Class BreakTransliterator

  • All Implemented Interfaces:
    StringTransform, Transform<java.lang.String,​java.lang.String>

    final class BreakTransliterator
    extends Transliterator
    Inserts the specified characters at word breaks. To restrict it to particular characters, use a filter. TODO: this is an internal class, and only temporary. Remove it once we have \b notation in Transliterator.
    • Field Detail

      • insertion

        private java.lang.String insertion
      • boundaries

        private int[] boundaries
      • boundaryCount

        private int boundaryCount
    • Constructor Detail

      • BreakTransliterator

        public BreakTransliterator​(java.lang.String ID,
                                   UnicodeFilter filter,
                                   BreakIterator bi,
                                   java.lang.String insertion)
      • BreakTransliterator

        public BreakTransliterator​(java.lang.String ID,
                                   UnicodeFilter filter)
    • Method Detail

      • getInsertion

        public java.lang.String getInsertion()
      • setInsertion

        public void setInsertion​(java.lang.String insertion)
      • setBreakIterator

        public void setBreakIterator​(BreakIterator bi)
      • handleTransliterate

        protected void handleTransliterate​(Replaceable text,
                                           Transliterator.Position pos,
                                           boolean incremental)
        Description copied from class: Transliterator
        Abstract method that concrete subclasses define to implement their transliteration algorithm. This method handles both incremental and non-incremental transliteration. Let originalStart refer to the value of pos.start upon entry.
        • If incremental is false, then this method should transliterate all characters between pos.start and pos.limit. Upon return pos.start must == pos.limit.
        • If incremental is true, then this method should transliterate all characters between pos.start and pos.limit that can be unambiguously transliterated, regardless of future insertions of text at pos.limit. Upon return, pos.start should be in the range [originalStart, pos.limit). pos.start should be positioned such that characters [originalStart, pos.start) will not be changed in the future by this transliterator and characters [pos.start, pos.limit) are unchanged.

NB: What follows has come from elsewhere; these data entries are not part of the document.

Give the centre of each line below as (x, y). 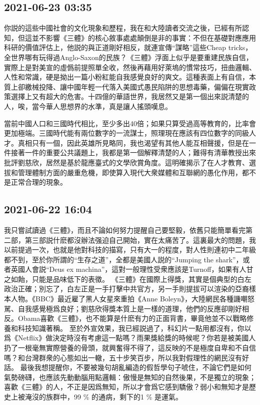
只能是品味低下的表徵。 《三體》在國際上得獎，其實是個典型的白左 (141, 279)
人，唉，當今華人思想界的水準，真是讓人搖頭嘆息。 (88, 106)
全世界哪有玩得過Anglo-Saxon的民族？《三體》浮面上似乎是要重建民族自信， (128, 57)
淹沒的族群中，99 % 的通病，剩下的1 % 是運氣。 (103, 396)
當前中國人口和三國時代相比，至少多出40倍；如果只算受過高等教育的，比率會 (130, 123)
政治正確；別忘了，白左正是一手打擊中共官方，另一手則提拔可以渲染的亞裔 (126, 289)
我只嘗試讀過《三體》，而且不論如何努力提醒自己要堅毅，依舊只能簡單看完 (125, 230)
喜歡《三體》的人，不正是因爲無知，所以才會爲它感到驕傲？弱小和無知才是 (126, 387)
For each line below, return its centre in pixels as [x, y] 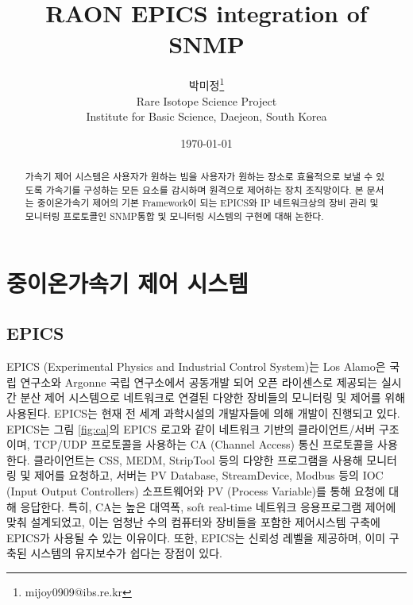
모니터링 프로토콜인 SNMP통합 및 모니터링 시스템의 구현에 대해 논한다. [174, 216]
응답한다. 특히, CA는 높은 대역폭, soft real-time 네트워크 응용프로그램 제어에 [208, 506]
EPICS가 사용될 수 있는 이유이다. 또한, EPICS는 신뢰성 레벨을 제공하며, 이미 [196, 537]
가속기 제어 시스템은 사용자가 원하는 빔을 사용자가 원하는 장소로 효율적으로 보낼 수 [199, 177]
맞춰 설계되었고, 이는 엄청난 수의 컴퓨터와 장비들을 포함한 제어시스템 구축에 [193, 522]
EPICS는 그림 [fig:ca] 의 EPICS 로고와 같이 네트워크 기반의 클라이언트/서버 [191, 428]
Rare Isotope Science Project [206, 100]
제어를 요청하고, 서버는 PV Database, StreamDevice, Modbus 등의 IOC [209, 475]
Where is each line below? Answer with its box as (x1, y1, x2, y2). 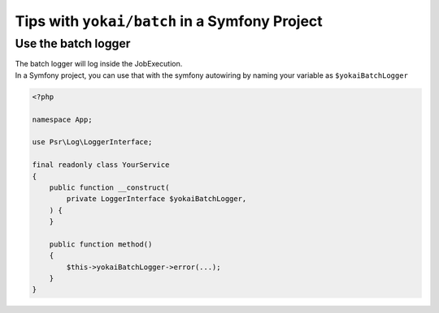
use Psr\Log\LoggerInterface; (32, 138, 153, 147)
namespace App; (32, 114, 93, 124)
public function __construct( (49, 182, 170, 192)
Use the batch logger (15, 36, 131, 51)
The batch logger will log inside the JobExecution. (15, 59, 183, 69)
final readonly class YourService (32, 161, 170, 169)
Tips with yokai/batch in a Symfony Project (15, 12, 323, 30)
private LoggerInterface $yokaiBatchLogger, (66, 195, 247, 204)
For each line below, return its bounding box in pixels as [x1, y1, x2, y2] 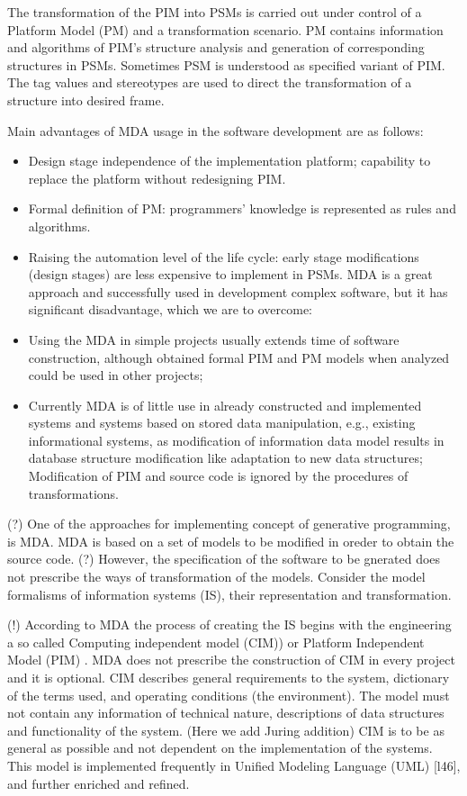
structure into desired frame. [7, 90, 165, 109]
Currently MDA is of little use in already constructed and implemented [28, 395, 422, 414]
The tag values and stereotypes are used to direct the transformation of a [7, 73, 412, 92]
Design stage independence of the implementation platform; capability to [28, 151, 431, 170]
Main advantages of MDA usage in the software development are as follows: [7, 121, 424, 140]
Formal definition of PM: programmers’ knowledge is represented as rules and [28, 199, 456, 218]
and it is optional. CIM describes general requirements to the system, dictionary [7, 668, 450, 686]
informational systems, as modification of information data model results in [28, 430, 445, 449]
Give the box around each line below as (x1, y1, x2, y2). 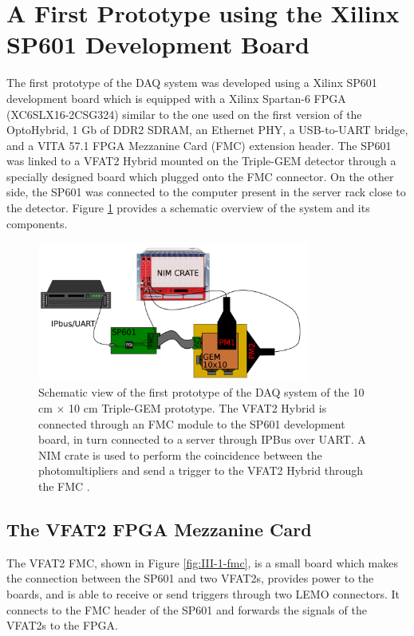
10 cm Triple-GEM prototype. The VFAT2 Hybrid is (69, 400, 327, 416)
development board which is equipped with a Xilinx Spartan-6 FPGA (6, 89, 346, 106)
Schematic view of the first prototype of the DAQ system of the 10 (38, 384, 365, 401)
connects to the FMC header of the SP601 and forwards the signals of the (6, 601, 367, 618)
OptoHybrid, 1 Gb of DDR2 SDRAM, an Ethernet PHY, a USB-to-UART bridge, (6, 121, 408, 138)
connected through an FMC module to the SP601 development (38, 415, 345, 432)
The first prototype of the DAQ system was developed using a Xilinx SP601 (6, 74, 377, 91)
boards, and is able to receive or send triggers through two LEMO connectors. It (6, 585, 400, 602)
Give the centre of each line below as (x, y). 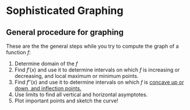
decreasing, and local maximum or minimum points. (76, 76)
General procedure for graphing (65, 32)
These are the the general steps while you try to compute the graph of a (92, 46)
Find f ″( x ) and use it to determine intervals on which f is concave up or (99, 82)
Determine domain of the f (46, 63)
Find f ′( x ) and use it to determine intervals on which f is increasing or (97, 70)
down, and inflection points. (48, 88)
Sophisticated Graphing (65, 11)
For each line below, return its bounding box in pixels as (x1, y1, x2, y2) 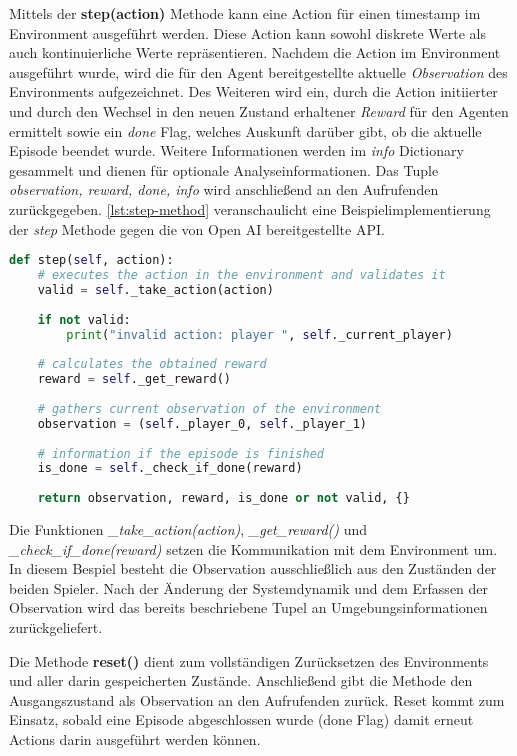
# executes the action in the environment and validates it (37, 268, 446, 282)
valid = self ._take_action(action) (37, 282, 274, 297)
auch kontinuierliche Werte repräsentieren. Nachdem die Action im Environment (9, 42, 501, 63)
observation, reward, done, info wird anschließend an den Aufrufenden (9, 179, 439, 200)
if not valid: (37, 312, 131, 327)
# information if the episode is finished (37, 446, 324, 461)
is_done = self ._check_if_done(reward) (37, 461, 303, 476)
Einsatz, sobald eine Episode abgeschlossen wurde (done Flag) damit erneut (9, 709, 474, 730)
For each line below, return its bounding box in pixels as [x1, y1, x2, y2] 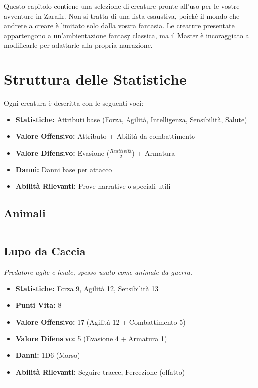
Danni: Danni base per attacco [15, 164, 112, 174]
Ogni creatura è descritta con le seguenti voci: [4, 98, 144, 108]
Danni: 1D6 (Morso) [15, 350, 80, 360]
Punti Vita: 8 [15, 300, 62, 310]
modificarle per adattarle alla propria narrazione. [4, 40, 153, 50]
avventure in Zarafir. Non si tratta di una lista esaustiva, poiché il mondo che [4, 10, 240, 21]
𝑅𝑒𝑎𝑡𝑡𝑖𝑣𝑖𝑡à [110, 149, 132, 154]
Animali [4, 205, 46, 221]

        Implementations of this method should also obey the following invariants:

        • pos.limit and pos.contextLimit should be updated to reflect changes in length of the text between pos.start and pos.limit. The difference pos.contextLimit - pos.limit should not change.
        • pos.contextStart should not change.
        • Upon return, neither pos.start nor pos.limit should be less than originalStart.
        • Text before originalStart and text after pos.limit should not change.
        • Text before pos.contextStart and text after pos.contextLimit should be ignored.

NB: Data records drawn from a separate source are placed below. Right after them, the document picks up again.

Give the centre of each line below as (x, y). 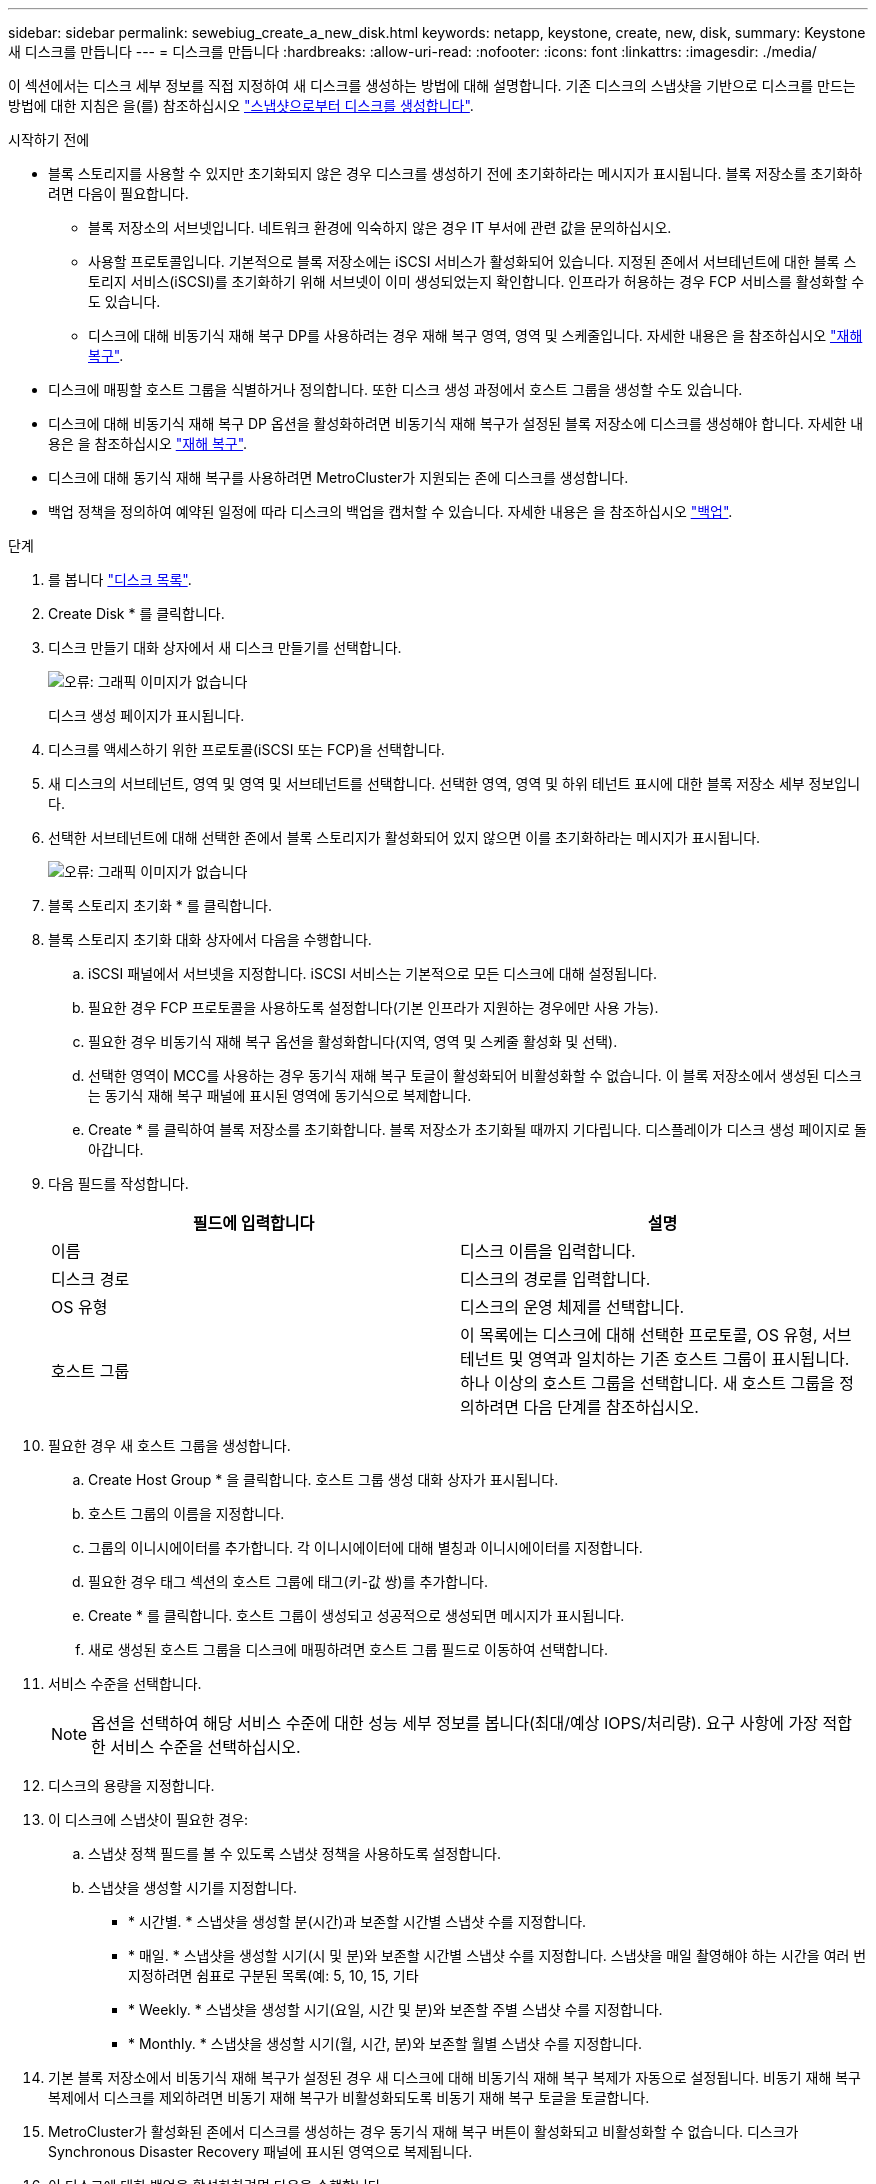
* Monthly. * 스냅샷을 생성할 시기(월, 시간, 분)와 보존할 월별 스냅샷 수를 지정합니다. (385, 2043)
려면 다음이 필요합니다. (118, 193)
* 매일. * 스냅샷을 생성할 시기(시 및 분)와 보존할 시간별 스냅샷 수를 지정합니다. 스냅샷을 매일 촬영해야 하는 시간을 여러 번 (497, 1955)
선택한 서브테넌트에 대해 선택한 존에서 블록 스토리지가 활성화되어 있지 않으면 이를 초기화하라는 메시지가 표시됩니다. (404, 837)
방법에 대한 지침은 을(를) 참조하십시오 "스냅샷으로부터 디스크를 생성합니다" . (241, 105)
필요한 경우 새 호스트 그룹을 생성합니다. (169, 1445)
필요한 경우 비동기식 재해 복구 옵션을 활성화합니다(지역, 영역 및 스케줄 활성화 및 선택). (353, 1041)
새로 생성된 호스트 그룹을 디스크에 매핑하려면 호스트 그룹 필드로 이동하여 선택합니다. (348, 1649)

        Subclasses may safely assume that all characters in [pos.start, pos.limit) are filtered. In other words, the filter has already been applied by the time this method is called. See filteredTransliterate().

        This method is not for public consumption. Calling this method directly will transliterate [pos.start, pos.limit) without applying the filter. End user code should call transliterate() instead of this method. Subclass code should call filteredTransliterate() instead of this method.

        Specified by:
        handleTransliterate in class Transliterator
        Parameters:
        text - the buffer holding transliterated and untransliterated text
        pos - the indices indicating the start, limit, context start, and context limit of the text.
        incremental - if true, assume more text may be inserted at pos.limit and act accordingly. Otherwise, transliterate all text between pos.start and pos.limit and move pos.start up to pos.limit.
        See Also:
        Transliterator.transliterate(com.ibm.icu.text.Replaceable, int, int)
      • register

        static void register()
        Registers standard variants with the system. Called by Transliterator during initialization.
      • addSourceTargetSet

        public void addSourceTargetSet​(UnicodeSet inputFilter,
                                       UnicodeSet sourceSet,
                                       UnicodeSet targetSet)
        Description copied from class: Transliterator
        Returns the set of all characters that may be generated as replacement text by this transliterator, filtered by BOTH the input filter, and the current getFilter().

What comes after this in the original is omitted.